Fringe review: Wright & Grainger’s Eurydice

Celebrated UK theatre-makers Wright & Grainger bring the ancient gods into the modern world with a reimagining of Orpheus and Eurydice’s tragic romance – but this time Eurydice can finally tell her own story. ★★★★

Feb 20, 2026, updated Feb 20, 2026
Photo: Supplied
Photo: Supplied

Music-makers and spoken-word storytellers Alexander Wright and Phil Grainger have been touring their mythologically inspired, immersive theatre productions since 2016, and they’ve clearly struck a rich seam. Their acclaimed Orpheus continues to tour internationally (and is also playing at the Adelaide Fringe), while its companion piece Eurydice – resurrected for the first time in six years – finds an ideal home within the intimate grandeur of the Mortlock Chamber at the State Library of South Australia.

The story opens with Eurydice (known as Leni) at five years old, brimming with precocious demi-god power, to the delight and exasperation of her mother, Ceres. Leni insists on wearing her Superman costume to her first day of school, determined that her outward appearance match the person she already knows herself to be. It’s a deceptively simple image that establishes the work’s central theme: the power of asserting one’s own identity.

From here, the narrative leaps across the years, reimagining the pursuit of Aristeus – god of bees – as a formative teenage relationship. Leni meets Ari in Year 10 and they fall hard, marry young, and spin through their shared youth in an extended honeymoon blur. Then it all collapses. Cue heartbreak, grief, and the eventual emergence of the love story that history remembers – though rarely from Eurydice’s perspective.

Wright and Grainger flip the script in this vivid reworking of Virgil’s ancient tale. By interlacing Alex Wright’s intense spoken-word poetry and lyrics with Phil Grainger’s potent musical compositions, Eurydice restores voice and agency to a figure who has been pushed to the narrative sidelines within her own story.

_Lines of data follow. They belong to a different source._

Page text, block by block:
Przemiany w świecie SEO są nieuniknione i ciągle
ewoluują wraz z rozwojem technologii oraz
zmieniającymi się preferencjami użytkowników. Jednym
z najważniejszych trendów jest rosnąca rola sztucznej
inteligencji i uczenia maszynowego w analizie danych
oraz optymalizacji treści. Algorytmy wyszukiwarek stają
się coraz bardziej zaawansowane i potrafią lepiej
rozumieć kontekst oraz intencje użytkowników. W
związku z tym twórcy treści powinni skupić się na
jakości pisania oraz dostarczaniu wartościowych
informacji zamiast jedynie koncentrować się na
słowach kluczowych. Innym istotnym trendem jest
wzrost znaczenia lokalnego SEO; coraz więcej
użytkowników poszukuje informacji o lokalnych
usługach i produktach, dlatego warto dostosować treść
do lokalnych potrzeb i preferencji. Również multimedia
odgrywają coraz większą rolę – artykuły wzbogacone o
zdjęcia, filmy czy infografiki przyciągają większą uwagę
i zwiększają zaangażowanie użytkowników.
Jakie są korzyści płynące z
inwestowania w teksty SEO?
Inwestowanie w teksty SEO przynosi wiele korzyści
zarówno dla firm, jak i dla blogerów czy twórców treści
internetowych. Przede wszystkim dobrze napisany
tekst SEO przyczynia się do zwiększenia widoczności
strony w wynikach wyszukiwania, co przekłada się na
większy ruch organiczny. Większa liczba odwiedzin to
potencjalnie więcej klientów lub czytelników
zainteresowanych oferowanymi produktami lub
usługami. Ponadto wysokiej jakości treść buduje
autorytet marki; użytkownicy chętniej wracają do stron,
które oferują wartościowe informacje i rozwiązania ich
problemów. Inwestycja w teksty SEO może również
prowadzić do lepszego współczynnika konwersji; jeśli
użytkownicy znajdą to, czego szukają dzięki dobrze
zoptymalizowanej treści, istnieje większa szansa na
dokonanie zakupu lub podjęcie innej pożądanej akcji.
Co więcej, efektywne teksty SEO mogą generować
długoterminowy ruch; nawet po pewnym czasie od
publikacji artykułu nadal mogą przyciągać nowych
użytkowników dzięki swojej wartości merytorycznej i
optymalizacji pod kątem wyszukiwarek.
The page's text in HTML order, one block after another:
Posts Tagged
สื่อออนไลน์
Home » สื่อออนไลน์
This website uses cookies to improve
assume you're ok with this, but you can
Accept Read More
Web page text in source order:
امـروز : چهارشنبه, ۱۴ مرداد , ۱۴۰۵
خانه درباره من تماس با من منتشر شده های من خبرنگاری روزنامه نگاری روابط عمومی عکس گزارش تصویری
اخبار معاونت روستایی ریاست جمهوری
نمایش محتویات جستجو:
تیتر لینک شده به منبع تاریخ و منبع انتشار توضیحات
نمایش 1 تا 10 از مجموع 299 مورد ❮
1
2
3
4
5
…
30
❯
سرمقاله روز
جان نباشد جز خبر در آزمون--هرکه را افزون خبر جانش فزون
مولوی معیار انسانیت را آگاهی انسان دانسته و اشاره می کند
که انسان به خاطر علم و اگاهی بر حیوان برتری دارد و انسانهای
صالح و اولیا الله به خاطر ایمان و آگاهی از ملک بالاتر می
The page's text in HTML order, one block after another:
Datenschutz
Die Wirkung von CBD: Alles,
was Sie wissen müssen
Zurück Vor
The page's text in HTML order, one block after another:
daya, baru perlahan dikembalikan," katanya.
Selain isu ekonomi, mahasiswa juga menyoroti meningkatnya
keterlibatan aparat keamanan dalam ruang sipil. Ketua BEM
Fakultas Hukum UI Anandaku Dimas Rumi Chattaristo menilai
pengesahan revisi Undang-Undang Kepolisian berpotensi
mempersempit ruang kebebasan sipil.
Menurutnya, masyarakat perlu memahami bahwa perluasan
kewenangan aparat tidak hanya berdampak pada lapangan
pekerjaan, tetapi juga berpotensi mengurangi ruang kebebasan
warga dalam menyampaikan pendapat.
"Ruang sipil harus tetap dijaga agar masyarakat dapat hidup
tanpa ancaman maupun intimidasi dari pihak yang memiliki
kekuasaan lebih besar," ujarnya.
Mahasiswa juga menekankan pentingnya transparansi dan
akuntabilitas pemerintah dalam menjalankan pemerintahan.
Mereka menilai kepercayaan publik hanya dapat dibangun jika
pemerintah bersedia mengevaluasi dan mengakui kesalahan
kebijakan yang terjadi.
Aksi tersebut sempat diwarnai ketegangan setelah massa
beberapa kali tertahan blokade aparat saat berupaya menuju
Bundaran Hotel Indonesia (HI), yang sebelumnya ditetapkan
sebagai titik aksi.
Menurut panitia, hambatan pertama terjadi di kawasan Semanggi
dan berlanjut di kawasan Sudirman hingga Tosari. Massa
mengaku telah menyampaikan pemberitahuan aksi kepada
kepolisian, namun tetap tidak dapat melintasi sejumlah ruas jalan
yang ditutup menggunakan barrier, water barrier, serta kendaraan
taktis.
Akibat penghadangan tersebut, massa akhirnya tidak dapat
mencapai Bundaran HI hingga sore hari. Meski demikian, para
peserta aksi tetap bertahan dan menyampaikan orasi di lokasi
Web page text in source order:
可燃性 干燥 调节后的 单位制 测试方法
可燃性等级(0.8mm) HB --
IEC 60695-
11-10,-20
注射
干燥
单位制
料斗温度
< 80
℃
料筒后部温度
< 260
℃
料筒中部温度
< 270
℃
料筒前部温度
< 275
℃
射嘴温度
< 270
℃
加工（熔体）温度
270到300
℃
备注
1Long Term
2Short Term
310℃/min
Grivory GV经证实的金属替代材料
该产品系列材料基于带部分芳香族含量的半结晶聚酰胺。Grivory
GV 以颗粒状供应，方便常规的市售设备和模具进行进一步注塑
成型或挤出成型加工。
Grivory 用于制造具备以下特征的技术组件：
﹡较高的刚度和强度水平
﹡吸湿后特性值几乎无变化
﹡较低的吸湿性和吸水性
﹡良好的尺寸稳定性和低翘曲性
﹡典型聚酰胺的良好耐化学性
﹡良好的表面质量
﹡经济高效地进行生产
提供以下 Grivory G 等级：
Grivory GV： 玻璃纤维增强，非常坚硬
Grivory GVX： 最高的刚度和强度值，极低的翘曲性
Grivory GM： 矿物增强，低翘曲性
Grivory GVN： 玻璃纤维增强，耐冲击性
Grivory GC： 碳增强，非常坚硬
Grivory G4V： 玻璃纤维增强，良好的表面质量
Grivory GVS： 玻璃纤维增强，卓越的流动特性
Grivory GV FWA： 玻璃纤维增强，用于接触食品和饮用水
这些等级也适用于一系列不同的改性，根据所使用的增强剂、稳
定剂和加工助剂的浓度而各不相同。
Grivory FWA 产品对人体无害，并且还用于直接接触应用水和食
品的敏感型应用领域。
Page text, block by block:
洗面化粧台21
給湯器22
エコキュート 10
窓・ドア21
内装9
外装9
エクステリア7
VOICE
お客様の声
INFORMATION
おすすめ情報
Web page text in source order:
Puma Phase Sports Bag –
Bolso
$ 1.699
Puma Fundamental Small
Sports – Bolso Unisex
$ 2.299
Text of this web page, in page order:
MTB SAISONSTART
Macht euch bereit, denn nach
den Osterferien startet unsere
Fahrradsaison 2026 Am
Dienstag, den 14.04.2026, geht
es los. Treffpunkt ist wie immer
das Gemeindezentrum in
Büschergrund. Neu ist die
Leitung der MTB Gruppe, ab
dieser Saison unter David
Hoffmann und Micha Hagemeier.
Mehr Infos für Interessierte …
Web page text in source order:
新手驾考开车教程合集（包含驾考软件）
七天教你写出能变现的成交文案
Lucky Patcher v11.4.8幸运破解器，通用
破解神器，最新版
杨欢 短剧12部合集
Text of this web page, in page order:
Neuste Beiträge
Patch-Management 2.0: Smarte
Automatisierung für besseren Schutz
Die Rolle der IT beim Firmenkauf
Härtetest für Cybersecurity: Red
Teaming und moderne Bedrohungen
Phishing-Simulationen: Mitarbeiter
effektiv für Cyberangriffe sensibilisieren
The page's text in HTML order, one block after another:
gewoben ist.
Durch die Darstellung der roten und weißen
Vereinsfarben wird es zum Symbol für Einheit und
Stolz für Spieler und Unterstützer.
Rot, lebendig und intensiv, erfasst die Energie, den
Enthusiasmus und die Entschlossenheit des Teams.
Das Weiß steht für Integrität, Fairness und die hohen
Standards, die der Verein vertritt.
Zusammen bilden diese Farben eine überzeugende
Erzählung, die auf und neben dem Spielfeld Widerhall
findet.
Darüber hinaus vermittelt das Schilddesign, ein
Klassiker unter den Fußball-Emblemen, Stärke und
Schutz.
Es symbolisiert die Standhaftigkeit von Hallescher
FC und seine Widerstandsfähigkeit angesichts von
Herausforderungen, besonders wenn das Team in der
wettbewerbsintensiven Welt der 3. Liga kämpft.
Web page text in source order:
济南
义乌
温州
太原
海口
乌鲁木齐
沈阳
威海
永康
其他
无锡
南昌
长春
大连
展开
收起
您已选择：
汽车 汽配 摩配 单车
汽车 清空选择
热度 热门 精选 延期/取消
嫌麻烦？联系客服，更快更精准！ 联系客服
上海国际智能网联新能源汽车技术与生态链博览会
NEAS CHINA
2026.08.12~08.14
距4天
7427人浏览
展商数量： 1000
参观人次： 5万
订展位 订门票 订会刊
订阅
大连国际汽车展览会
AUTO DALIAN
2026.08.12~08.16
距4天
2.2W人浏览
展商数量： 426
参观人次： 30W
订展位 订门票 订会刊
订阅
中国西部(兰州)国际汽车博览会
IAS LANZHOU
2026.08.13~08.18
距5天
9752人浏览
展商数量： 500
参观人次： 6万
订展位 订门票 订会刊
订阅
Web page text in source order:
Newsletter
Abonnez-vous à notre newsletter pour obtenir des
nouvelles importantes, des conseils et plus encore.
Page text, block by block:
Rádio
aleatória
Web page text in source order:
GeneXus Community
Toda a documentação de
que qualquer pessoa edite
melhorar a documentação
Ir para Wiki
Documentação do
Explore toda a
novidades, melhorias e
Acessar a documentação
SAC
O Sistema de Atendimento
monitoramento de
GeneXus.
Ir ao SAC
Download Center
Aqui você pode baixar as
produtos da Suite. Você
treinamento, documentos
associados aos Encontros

Staged on a long, runway-like strip through the Mortlock Chamber, the production is striking in its restraint. There are just two performers: Megan Shandley, who delivers Eurydice’s story with a brilliant mix of wit and compassion and Phil Grainger, who moves between guitar and MIDI keyboard, providing rhythm, atmosphere and the occasional harmony. Together they are consummate storytellers, stalking the stage as spoken word and music braid together to grant the story its impressive emotional heft.

The writing is particularly impressive. The use of contemporary imagery and urban setting create points of immediate resonance with the audience, allowing the work to function simultaneously as mythic retelling and forensic examination of a modern relationship. Lines, images and musical motifs repeatedly circle back, subtly shifting in meaning as fresh context is revealed. These callbacks accumulate over the 70-minute run time to create a performance rich with narrative and structural flair.

The show’s emotional power is further enriched by the inclusion of a string quartet, whose roaming presence – appearing on stage, in the library’s alcoves and on the balconies (with a cello!) – adds a gorgeous depth to the score. The result is a work that feels both intimate and expansive, grounded in the modern world while echoing with the timelessness of myth.

This dynamic meld of word and music will appeal to anyone with a love of clever narratives powerfully told, proving that some tales need retelling if we are ever to appreciate the full story.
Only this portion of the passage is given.